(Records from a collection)
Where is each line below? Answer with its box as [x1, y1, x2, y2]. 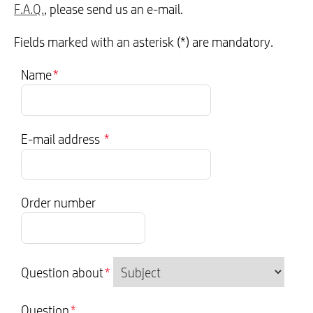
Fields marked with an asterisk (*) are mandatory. [14, 33, 273, 50]
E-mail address [21, 130, 103, 147]
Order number [21, 194, 96, 212]
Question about [21, 263, 103, 281]
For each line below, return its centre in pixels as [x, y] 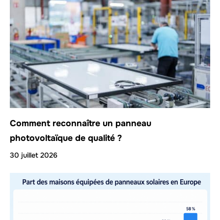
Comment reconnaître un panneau [81, 124]
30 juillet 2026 [34, 155]
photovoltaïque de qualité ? [66, 138]

--- About this exercise ---
Transcribe the records above exactly, excluding every picture.

--- The answer ---
Where is each line below? Answer with its box as [x1, y1, x2, y2]. 
Fields marked with an asterisk (*) are mandatory. [14, 33, 273, 50]
E-mail address [21, 130, 103, 147]
Order number [21, 194, 96, 212]
Question about [21, 263, 103, 281]
For each line below, return its centre in pixels as [x, y] 
Comment reconnaître un panneau [81, 124]
30 juillet 2026 [34, 155]
photovoltaïque de qualité ? [66, 138]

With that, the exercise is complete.